How can we train deep neural networks with very long credit assignment paths from inputs to outputs to solve complex AI problems? Many solutions to this problem have been proposed over the years, but most do not work well for very deep networks with arbitrary non-linear (and possibly recurrent) transformations between layers.

This project presents a different take on the problem. We simply redesign neural networks in a way that makes them easier to optimize even for very large depths.

Our **Highway Networks** are based on Long Short Term Memory (LSTM) recurrent networks and allow training of deep, efficient networks (even with hundreds of layers) with conventional gradient-based methods. Even when large depths are not required, highway layers can be used instead of traditional neural layers to allow the network to adaptively copy or transform representations.

NEW: In recent work we have used highway networks to easily train multi-layer state transitions in recurrent neural networks. The resulting **Recurrent Highway Networks** outperform existing recurrent architectures substantially, and open up a new degree of freedom in recurrent model design.

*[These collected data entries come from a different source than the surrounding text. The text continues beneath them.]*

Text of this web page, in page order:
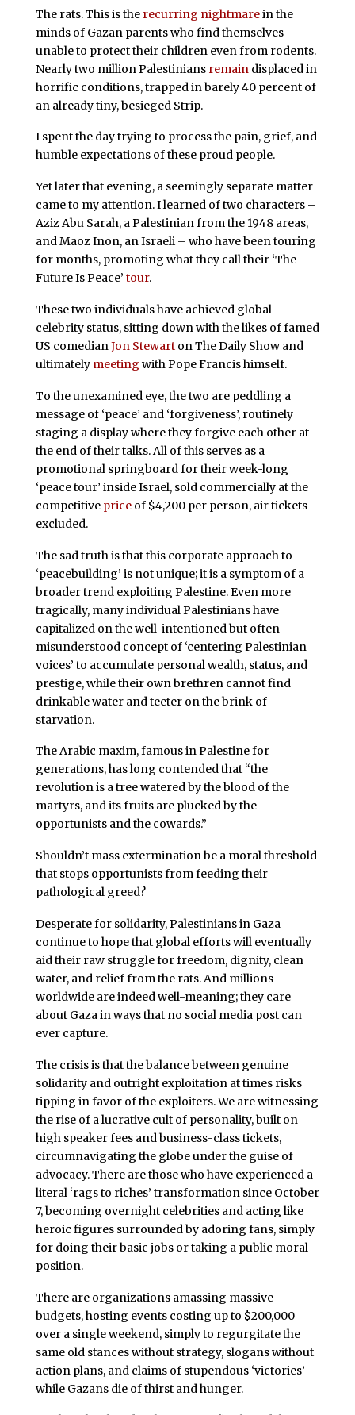
The rats. This is the recurring nightmarein the
minds of Gazan parents who find themselves
unable to protect their children even from rodents.
Nearly two million Palestinians remain displaced in
horrific conditions, trapped in barely 40 percent of
an already tiny, besieged Strip.
I spent the day trying to process the pain, grief, and
humble expectations of these proud people.
Yet later that evening, a seemingly separate matter
came to my attention. I learned of two characters –
Aziz Abu Sarah, a Palestinian from the 1948 areas,
and Maoz Inon, an Israeli – who have been touring
for months, promoting what they call their ‘The
Future Is Peace’ tour.
These two individuals have achieved global
celebrity status, sitting down with the likes of famed
US comedianJon Stewarton The Daily Show and
ultimately meeting with Pope Francis himself.
To the unexamined eye, the two are peddling a
message of ‘peace’ and ‘forgiveness’, routinely
staging a display where they forgive each other at
the end of their talks. All of this serves as a
promotional springboard for their week-long
‘peace tour’ inside Israel, sold commercially at the
competitive priceof $4,200 per person, air tickets
excluded.
The sad truth is that this corporate approach to
‘peacebuilding’ is not unique; it is a symptom of a
broader trend exploiting Palestine. Even more
tragically, many individual Palestinians have
capitalized on the well-intentioned but often
misunderstood concept of ‘centering Palestinian
voices’ to accumulate personal wealth, status, and
prestige, while their own brethren cannot find
drinkable water and teeter on the brink of
starvation.
The Arabic maxim, famous in Palestine for
generations, has long contended that “the
revolution is a tree watered by the blood of the
martyrs, and its fruits are plucked by the
opportunists and the cowards.”
Shouldn’t mass extermination be a moral threshold
that stops opportunists from feeding their
pathological greed?
Desperate for solidarity, Palestinians in Gaza
continue to hope that global efforts will eventually
aid their raw struggle for freedom, dignity, clean
water, and relief from the rats. And millions
worldwide are indeed well-meaning; they care
about Gaza in ways that no social media post can
ever capture.
The crisis is that the balance between genuine
solidarity and outright exploitation at times risks
tipping in favor of the exploiters. We are witnessing
the rise of a lucrative cult of personality, built on
high speaker fees and business-class tickets,
circumnavigating the globe under the guise of
advocacy. There are those who have experienced a
literal ‘rags to riches’ transformation since October
7, becoming overnight celebrities and acting like
heroic figures surrounded by adoring fans, simply
for doing their basic jobs or taking a public moral
position.
There are organizations amassing massive
budgets, hosting events costing up to $200,000
over a single weekend, simply to regurgitate the
same old stances without strategy, slogans without
action plans, and claims of stupendous ‘victories’
while Gazans die of thirst and hunger.
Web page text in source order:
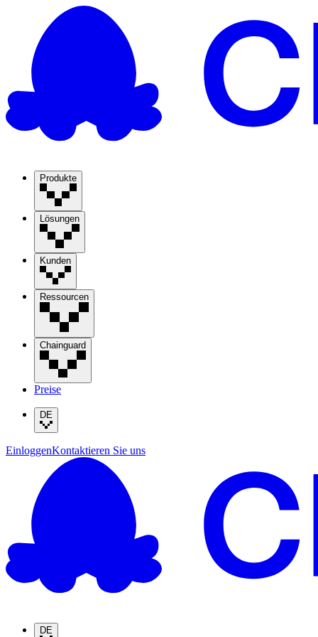
Produkte
Lösungen
Kunden
Ressourcen
Chainguard
Preise
DE
EinloggenKontaktieren Sie uns
DE
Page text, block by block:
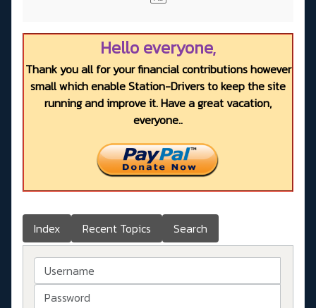
Hello everyone,
Thank you all for your financial contributions however
small which enable Station-Drivers to keep the site
running and improve it. Have a great vacation,
everyone..
Index Recent Topics Search
Username
Password
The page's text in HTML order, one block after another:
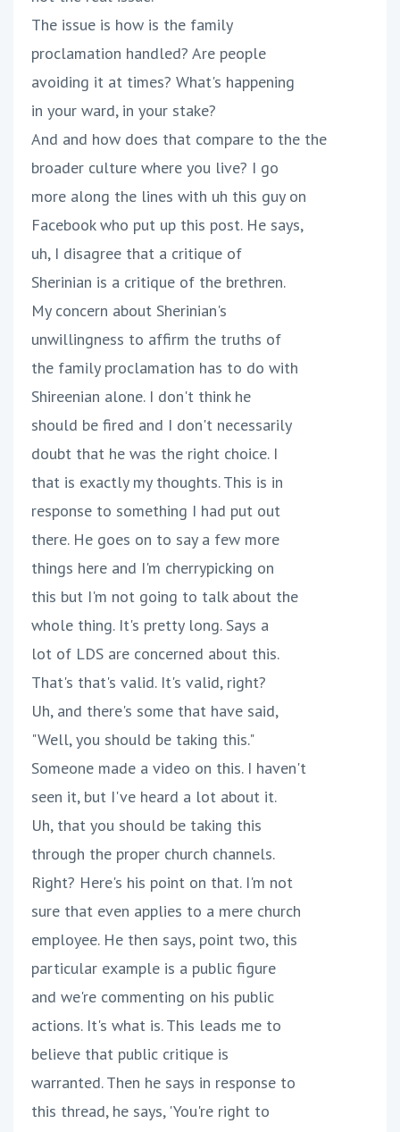
The issue is how is the family
proclamation handled? Are people
avoiding it at times? What's happening
in your ward, in your stake?
And and how does that compare to the the
broader culture where you live? I go
more along the lines with uh this guy on
Facebook who put up this post. He says,
uh, I disagree that a critique of
Sherinian is a critique of the brethren.
My concern about Sherinian's
unwillingness to affirm the truths of
the family proclamation has to do with
Shireenian alone. I don't think he
should be fired and I don't necessarily
doubt that he was the right choice. I
that is exactly my thoughts. This is in
response to something I had put out
there. He goes on to say a few more
things here and I'm cherrypicking on
this but I'm not going to talk about the
whole thing. It's pretty long. Says a
lot of LDS are concerned about this.
That's that's valid. It's valid, right?
Uh, and there's some that have said,
"Well, you should be taking this."
Someone made a video on this. I haven't
seen it, but I've heard a lot about it.
Uh, that you should be taking this
through the proper church channels.
Right? Here's his point on that. I'm not
sure that even applies to a mere church
employee. He then says, point two, this
particular example is a public figure
and we're commenting on his public
actions. It's what is. This leads me to
believe that public critique is
warranted. Then he says in response to
this thread, he says, 'You're right to
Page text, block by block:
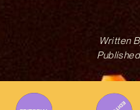
Written
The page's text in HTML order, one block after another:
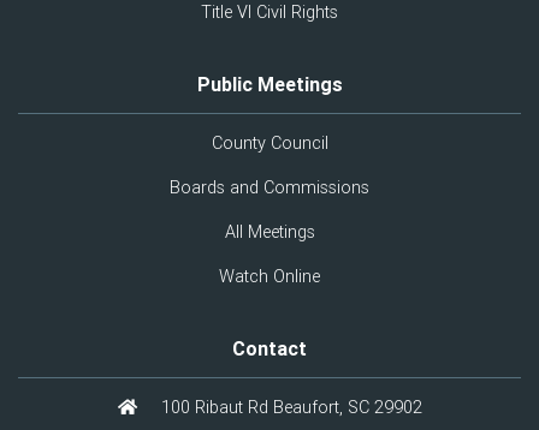
Title VI Civil Rights
Public Meetings
County Council
Boards and Commissions
All Meetings
Watch Online
Contact
100 Ribaut Rd Beaufort, SC 29902

**Recurrent Highway Networks**

J. G. Zilly, R. K. Srivastava, J. Koutnik and J. Schmidhuber

arXiv Preprint arXiv:1607.03474

Code coming soon.

**Training Very Deep Networks**

R. K. Srivastava, K. Greff and J. Schmidhuber

Neural Information Processing Systems (NIPS 2015 Spotlight) arXiv:1507.06228

Download logs for all 800 optimization runs here, with instructions.

**Highway Networks**

R. K. Srivastava, K. Greff and J. Schmidhuber

Deep Learning Workshop (ICML 2015). arXiv:1505.00387 poster

- You can easily use IDSIA's deep learning library Brainstorm to experiment with Highway Networks. [Python]
- We also have Caffe code for convolutional highways using cuDNN. [C++]
- If you use Theano, there is a simple example of Highway Networks in the open source library Lasagne. There is also example code in the library deepy. [Python]
- If you use Torch, you may want to look at Yoon Kim's code for fully connected highway layers. [Lua/Torch]

**Q**: How do I set the bias for the transform gates when initializing a highway network?

**A**: You can think of the initial bias as a prior over the behavior of your network at initialization. In general, this is a hyper-parameter which will depend on the given problem and network architecture. However, here are some general suggestions which have worked for certain problems:

For convolutional highway networks, initialize to -1 for network depths around 10-20, -2 for depths of 20-30, -3 for depths 30-40.

For feedforward layers, Kim et al. [1] found a bias of -2 to work well even when using a couple of highway layers. Note that this application utilizes tha adaptive processing capabilities of highway networks, and the goal is not to train a very deep network.

For very deep networks, start from -1 and decrement by 0.5 or 1.0 until the network starts training easily. It should be pointed out here that when a proper hyperparameter search was performed, a bias of -2 was sufficient to train networks up to 100 layers. A lower bias may allow a larger range of hyperparameters to work, or learning to be faster.

**Q**: Is the highway gating mechanism related to how information flow is regulated in the brain?

**A**: Information processing in the brain is not understood very well yet. However, the idea that the brain uses similar gating mechanisms has definitely been considered seriously by neuroscientists.

For example, see: Gisiger, T., & Boukadoum, M. (2011). Mechanisms Gating the Flow of Information in the Cortex: What They Might Look Like and What Their Uses may be. Frontiers in Computational Neuroscience, 5, 1. http://doi.org/10.3389/fncom.2011.00001 link

- Kim, Yoon, et al. "Character-Aware Neural Language Models." arXiv preprint arXiv:1508.06615 (2015).
- Zhang et al. "Highway Long Short-Term Memory RNNs for Distant Speech Recognition." arXiv preprint arXiV:1510.08983 (2015).
- Bowman, Samuel R., et al. "Generating sentences from a continuous space." arXiv preprint arXiv:1511.06349 (2015).
- BJozefowicz, Rafal, et al. "Exploring the limits of language modeling." arXiv preprint arXiv:1602.02410 (2016).
- Schmaltz, Allen, et al. "Sentence-level grammatical error identification as sequence-to-sequence correction." arXiv preprint arXiv:1604.04677 (2016)."
- Lu, Liang. "Sequence Training and Adaptation of Highway Deep Neural Networks." arXiv preprint arXiv:1607.01963 (2016).
- Lu, Liang, Michelle Guo, and Steve Renals. "Knowledge Distillation for Small-footprint Highway Networks." arXiv preprint arXiv:1608.00892 (2016).
- Vylomova, Ekaterina, et al. "Word Representation Models for Morphologically Rich Languages in Neural Machine Translation." arXiv preprint arXiv:1606.04217 (2016).